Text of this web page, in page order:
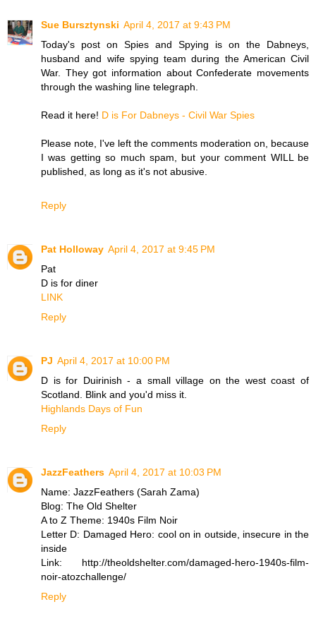
Sue Bursztynski April 4, 2017 at 9:43 PM
Today's post on Spies and Spying is on the Dabneys,
husband and wife spying team during the American Civil
War. They got information about Confederate movements
through the washing line telegraph.
Read it here! D is For Dabneys - Civil War Spies
Please note, I've left the comments moderation on, because
I was getting so much spam, but your comment WILL be
published, as long as it's not abusive.
Reply
Pat Holloway April 4, 2017 at 9:45 PM
Pat
D is for diner
LINK
Reply
PJ April 4, 2017 at 10:00 PM
D is for Duirinish - a small village on the west coast of
Scotland. Blink and you'd miss it.
Highlands Days of Fun
Reply
JazzFeathers April 4, 2017 at 10:03 PM
Name: JazzFeathers (Sarah Zama)
Blog: The Old Shelter
A to Z Theme: 1940s Film Noir
Letter D: Damaged Hero: cool on in outside, insecure in the
inside
Link: http://theoldshelter.com/damaged-hero-1940s-film-
noir-atozchallenge/
Reply
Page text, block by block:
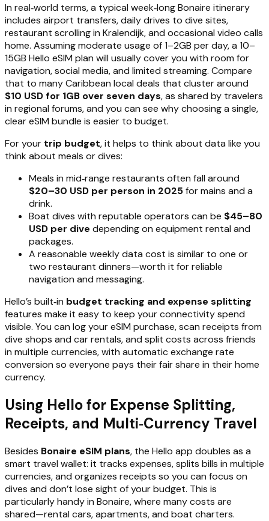
In real‑world terms, a typical week‑long Bonaire itinerary
includes airport transfers, daily drives to dive sites,
restaurant scrolling in Kralendijk, and occasional video calls
home. Assuming moderate usage of 1–2GB per day, a 10–
15GB Hello eSIM plan will usually cover you with room for
navigation, social media, and limited streaming. Compare
that to many Caribbean local deals that cluster around
$10 USD for 1GB over seven days, as shared by travelers
in regional forums, and you can see why choosing a single,
clear eSIM bundle is easier to budget.
For your trip budget, it helps to think about data like you
think about meals or dives:
Meals in mid‑range restaurants often fall around
$20–30 USD per person in 2025for mains and a
drink.
Boat dives with reputable operators can be $45–80
USD per dive depending on equipment rental and
packages.
A reasonable weekly data cost is similar to one or
two restaurant dinners—worth it for reliable
navigation and messaging.
Hello’s built‑in budget tracking and expense splitting
features make it easy to keep your connectivity spend
visible. You can log your eSIM purchase, scan receipts from
dive shops and car rentals, and split costs across friends
in multiple currencies, with automatic exchange rate
conversion so everyone pays their fair share in their home
currency.
Using Hello for Expense Splitting,
Receipts, and Multi‑Currency Travel
Besides Bonaire eSIM plans, the Hello app doubles as a
smart travel wallet: it tracks expenses, splits bills in multiple
currencies, and organizes receipts so you can focus on
dives and don’t lose sight of your budget. This is
particularly handy in Bonaire, where many costs are
shared—rental cars, apartments, and boat charters.
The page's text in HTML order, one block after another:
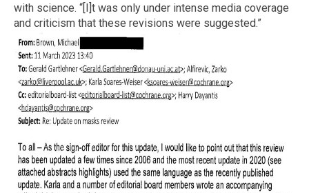
with science. “[I]t was only under intense media coverage
and criticism that these revisions were suggested.”
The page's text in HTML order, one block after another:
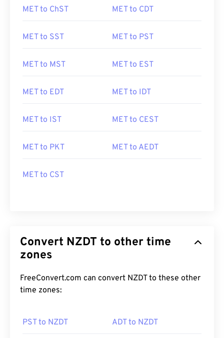
MET to ChST MET to CDT
MET to SST MET to PST
MET to MST MET to EST
MET to EDT MET to IDT
MET to IST MET to CEST
MET to PKT MET to AEDT
MET to CST
Convert NZDT to other time
zones
FreeConvert.com can convert NZDT to these other
time zones:
PST to NZDT ADT to NZDT
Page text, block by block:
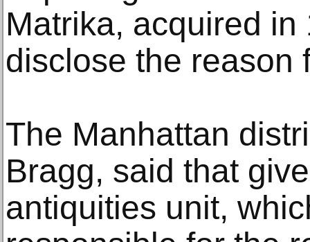
Matrika, acquired
disclose the reason
The Manhattan
Bragg, said that
antiquities unit,

- WHAT YOU HAVE TO DO -
Would you please copy, word for word, everything above from the line containing "home. Assuming moderate" down to the line containing "clear eSIM bundle is easier to budget.", those two lines included?

- ANSWER BOX -
home. Assuming moderate usage of 1–2GB per day, a 10–
15GB Hello eSIM plan will usually cover you with room for
navigation, social media, and limited streaming. Compare
that to many Caribbean local deals that cluster around
$10 USD for 1GB over seven days, as shared by travelers
in regional forums, and you can see why choosing a single,
clear eSIM bundle is easier to budget.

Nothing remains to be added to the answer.